Ad ii) Het afstaan van huurrechten aan de concurrent 

De gewezen franchisenemer had het voor de The Read Shop mogelijk gemaakt om zich te vestigen in de winkelruimte, die pal daarvóór in gebruik was als Bruna-winkel. De gewezen franchisenemer had binnen het kader van zijn toekomstplannen de huur opgezegd en mocht vooralsnog slechts het achterste gedeelte van die winkelruimte als onderhuurder gebruiken. Dat dit in een constructie is gegoten, waarbinnen de gewezen franchisenemer tijdelijk fungeerde als onderhuurder van het achterste deel van die ruimte, doet aan deze betrokkenheid bij The Read Shop niet af. 

Ad iii) Het genereren van traffic 

Bovendien heeft de gewezen franchisenemer, door de huisvesting van een eigen (niet concurrerende) winkel achterin diezelfde winkelruimte als shop in shop, ervoor gezorgd dat deze tevens klanten trekt voor The Read Shop.
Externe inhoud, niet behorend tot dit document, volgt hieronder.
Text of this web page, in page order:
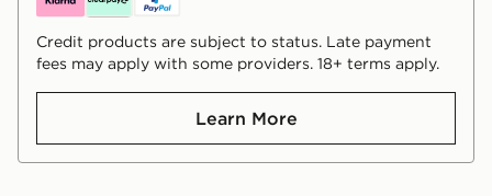
Credit products are subject to status. Late payment
fees may apply with some providers. 18+ terms apply.
Learn More

De gewezen franchisenemer bevorderde op deze wijze de exploitatie en de omzet van The Read Shop. 

Het plan van de gewezen Bruna franchisenemer om het tijdelijke concurrentieverbod te omzeilen om na afloop daarvan als franchisenemer van The Read Shop aan de slag te gaan doorstaat de toets van het gerechtshof niet. Het verbod ziet klaarblijkelijk volgens het gerechtshof ook op de betrokkenheid bij een concurrent, als die concurrent betrokken wordt bij het omzeilen van dat concurrentieverbod 

Mr. A.W. Dolphijn  – franchiseadvocaat 

Ludwig & Van Dam Franchise advocaten, franchise juridisch advies. Wilt u reageren? Ga naar dolphijn@ludwigvandam.nl.

Andere berichten

Artikel De Nationale Franchise Gids: “Waarom hoofdelijke aansprakelijkheid bv naast privé?” – d.d. 7 januari 2020 – mr. A.W. Dolphijn

Van franchisenemers wordt vaak gevraagd de franchiseovereenkomst mede te ondertekenen, naast hun franchise bv. Soms weigeren franchisenemers dat en wordt de franchiseovereenkomst niet getekend.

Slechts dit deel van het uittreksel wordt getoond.